HONG KONG, Apr 23, 2020 - (JCN Newswire) - CStone Pharmaceuticals ("CStone" or the "Company", HKEX: 2616) announced that the China National Medical Products Administration (NMPA) has accepted the New Drug Application (NDA) of the precision therapy avapritinib for two indications, one for the treatment of adults with unresectable or metastatic GIST harboring a platelet-derived growth factor receptor alpha (PDGFRA) exon 18 mutation, including PDGFRA D842V mutations; the other for the treatment of adults with unresectable or metastatic fourth-line GIST. Developed by CStone's partner Blueprint Medicines, avapritinib is an investigational, orally available, potent and selective inhibitor of KIT and PDGFRA mutant kinases. This is the first time CStone has submitted an NDA to the NMPA and marks another milestone in the Company's transition toward commercialization.

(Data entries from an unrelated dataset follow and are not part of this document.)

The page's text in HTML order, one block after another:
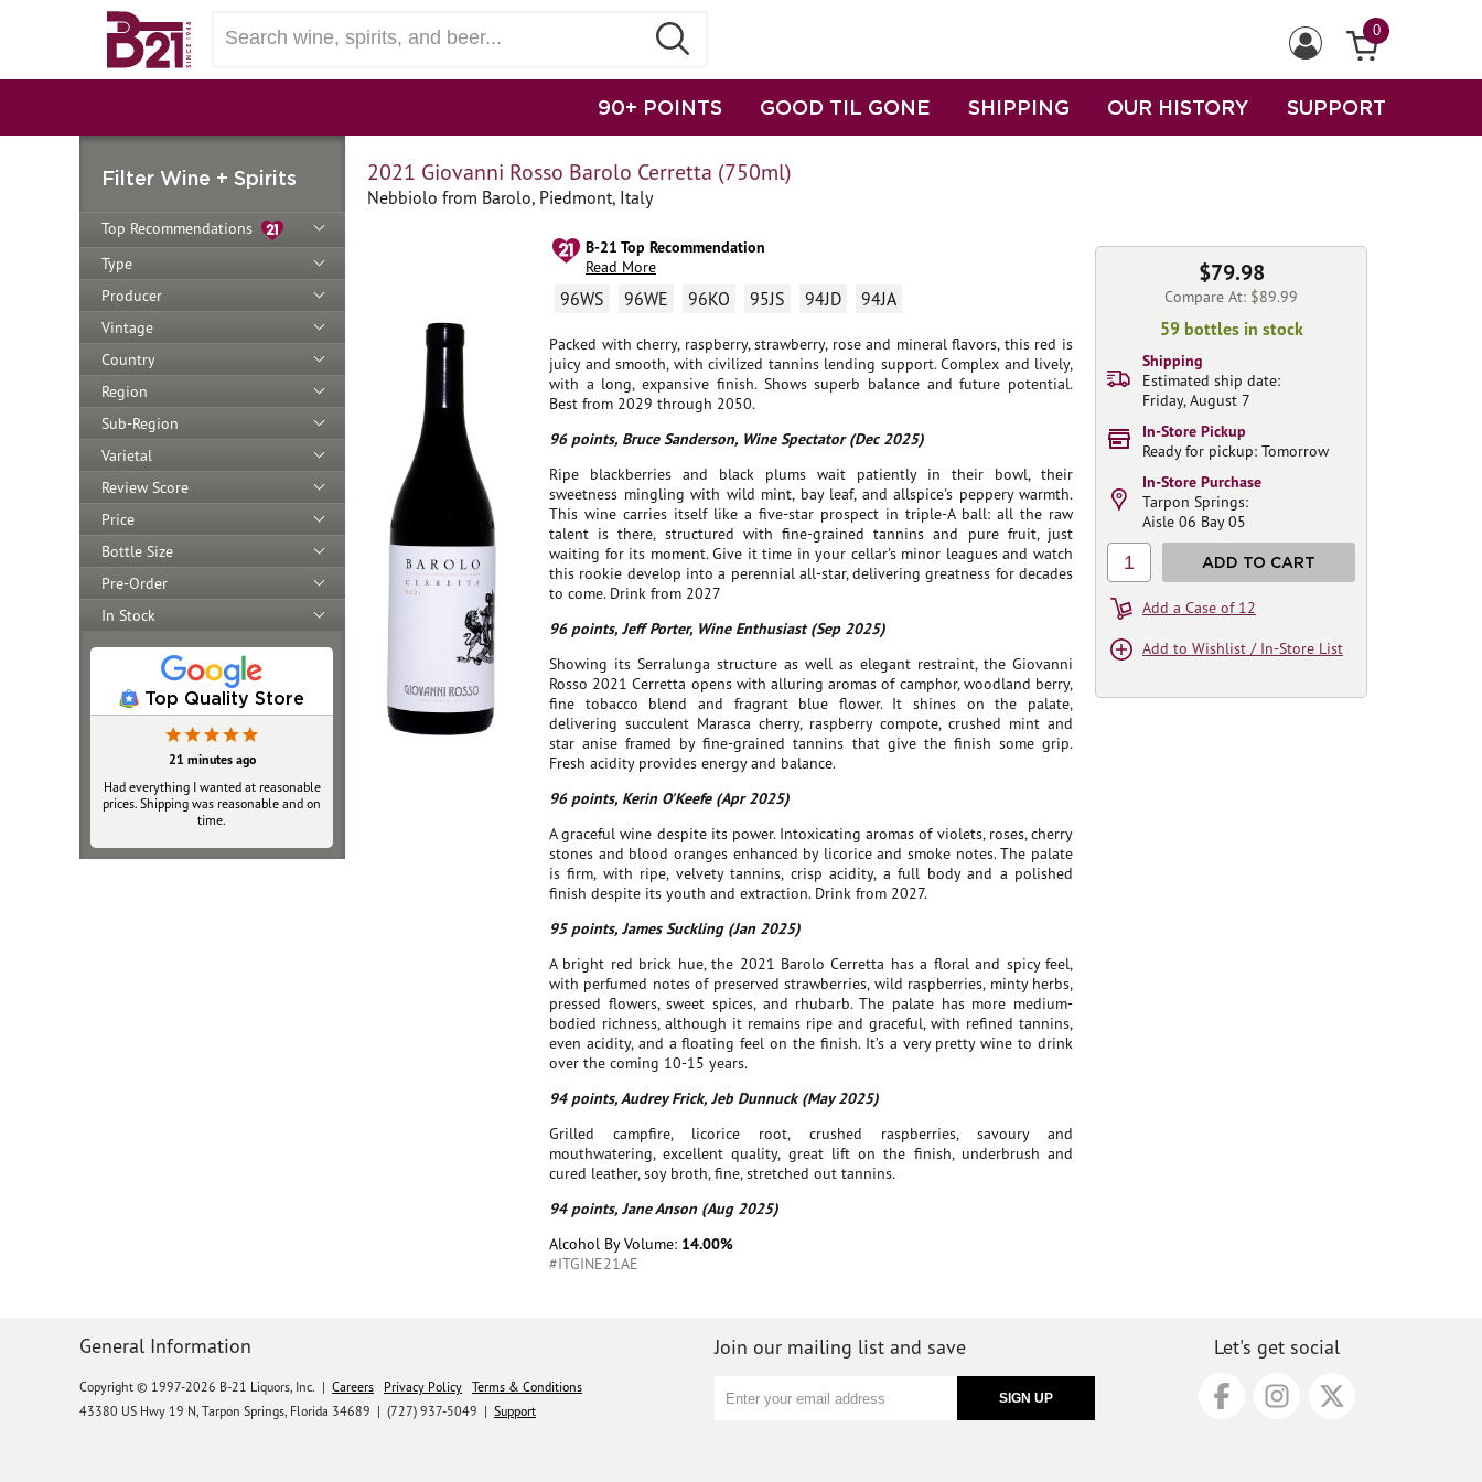
0
90+ POINTS GOOD TIL GONE SHIPPING OUR HISTORY SUPPORT
Filter Wine + Spirits
Top Recommendations
Type
Producer
Vintage
Country
Region
Sub-Region
Varietal
Review Score
Price
Bottle Size
Pre-Order
In Stock
Top Quality Store
21 minutes ago
Had everything I wanted at reasonable
prices. Shipping was reasonable and on
time.
5 hours ago
As always when ordering online there
is worry about reliability and validity.
Very happy with service, packaging and
Walgreens pickup option was great.
2021 Giovanni Rosso Barolo Cerretta (750ml)
Nebbiolo from Barolo, Piedmont, Italy
B-21 Top Recommendation
Read More
96WS 96WE 96KO 95JS 94JD 94JA
Packed with cherry, raspberry, strawberry, rose and mineral flavors, this red is
juicy and smooth, with civilized tannins lending support. Complex and lively,
with a long, expansive finish. Shows superb balance and future potential.
Best from 2029 through 2050.
96 points, Bruce Sanderson, Wine Spectator (Dec 2025)
Ripe blackberries and black plums wait patiently in their bowl, their
sweetness mingling with wild mint, bay leaf, and allspice's peppery warmth.
This wine carries itself like a five-star prospect in triple-A ball: all the raw
talent is there, structured with fine-grained tannins and pure fruit, just
waiting for its moment. Give it time in your cellar's minor leagues and watch
this rookie develop into a perennial all-star, delivering greatness for decades
to come. Drink from 2027
96 points, Jeff Porter, Wine Enthusiast (Sep 2025)
Showing its Serralunga structure as well as elegant restraint, the Giovanni
Rosso 2021 Cerretta opens with alluring aromas of camphor, woodland berry,
fine tobacco blend and fragrant blue flower. It shines on the palate,
delivering succulent Marasca cherry, raspberry compote, crushed mint and
star anise framed by fine-grained tannins that give the finish some grip.
Fresh acidity provides energy and balance.
96 points, Kerin O'Keefe (Apr 2025)
A graceful wine despite its power. Intoxicating aromas of violets, roses, cherry
stones and blood oranges enhanced by licorice and smoke notes. The palate
is firm, with ripe, velvety tannins, crisp acidity, a full body and a polished
finish despite its youth and extraction. Drink from 2027.
95 points, James Suckling (Jan 2025)
A bright red brick hue, the 2021 Barolo Cerretta has a floral and spicy feel,
with perfumed notes of preserved strawberries, wild raspberries, minty herbs,
pressed flowers, sweet spices, and rhubarb. The palate has more medium-
bodied richness, although it remains ripe and graceful, with refined tannins,
even acidity, and a floating feel on the finish. It’s a very pretty wine to drink
over the coming 10-15 years.
94 points, Audrey Frick, Jeb Dunnuck (May 2025)
Grilled campfire, licorice root, crushed raspberries, savoury and
mouthwatering, excellent quality, great lift on the finish, underbrush and
cured leather, soy broth, fine, stretched out tannins.
94 points, Jane Anson (Aug 2025)
Alcohol By Volume: 14.00%
#ITGINE21AE
$79.98
Compare At: $89.99
59 bottles in stock
Shipping
Estimated ship date:
Friday, August 7
In-Store Pickup
Ready for pickup: Tomorrow
In-Store Purchase
Tarpon Springs:
Aisle 06 Bay 05
1 ADD TO CART
Add a Case of 12
Add to Wishlist / In-Store List
General Information
Copyright © 1997-2026 B-21 Liquors, Inc. | Careers Privacy Policy Terms & Conditions
43380 US Hwy 19 N, Tarpon Springs, Florida 34689 | (727) 937-5049 | Support
Join our mailing list and save Let's get social

-- The China National Medical Products Administration (NMPA) has accepted the New Drug Application (NDA) for two indications for avapritinib, a first-in-class precision therapy, in gastrointestinal stromal tumor (GIST), marking a key milestone in CStone's transition toward commercialization
-- In just three months after avapritinib was approved by the U.S. FDA, CStone has submitted NDAs for avapritinib in Taiwan and mainland China, with the goal of soon making this new drug accessible in Greater China
-- Results from the NAVIGATOR study have shown an overall response rate (ORR) of 86% in patients with PDGFRA exon 18 mutant GIST and an ORR of 22% in fourth-line GIST
-- Preliminary results from the bridging study conducted by CStone in China demonstrate safety and pharmacokinetic profiles consistent with those previously reported for the global NAVIGATOR study
With an annual incidence rate of 1-1.5 per 100,000, there are approximately 14,000 to 21,000 new cases of GIST in China every year1, and around 90% of these cases are associated with dysregulated cell growth due to mutations in KIT or PDGFRA tyrosine kinases. In January 2020, avapritinib was approved by the U.S. Food and Drug Administration (FDA) for the treatment of adults with unresectable or metastatic GIST harboring a PDGFRA exon 18 mutation, including PDGFRA D842V mutations, and became the first precision medicine approved for the treatment of GIST harboring a PDGFRA exon 18 mutation in the United States.
"In just three months after avapritinib was approved by the U.S. FDA, CStone has submitted NDAs for this drug candidate in Taiwan and mainland China, which we hope will soon make this first-in-class precision therapy candidate accessible to patients with advanced GIST in Greater China," said Dr. Frank Jiang, Chairman and CEO of CStone. "As CStone continues to accelerate its transition toward commercialization, we plan to submit several NDAs in China across multiple indications for our lead assets in the next few months."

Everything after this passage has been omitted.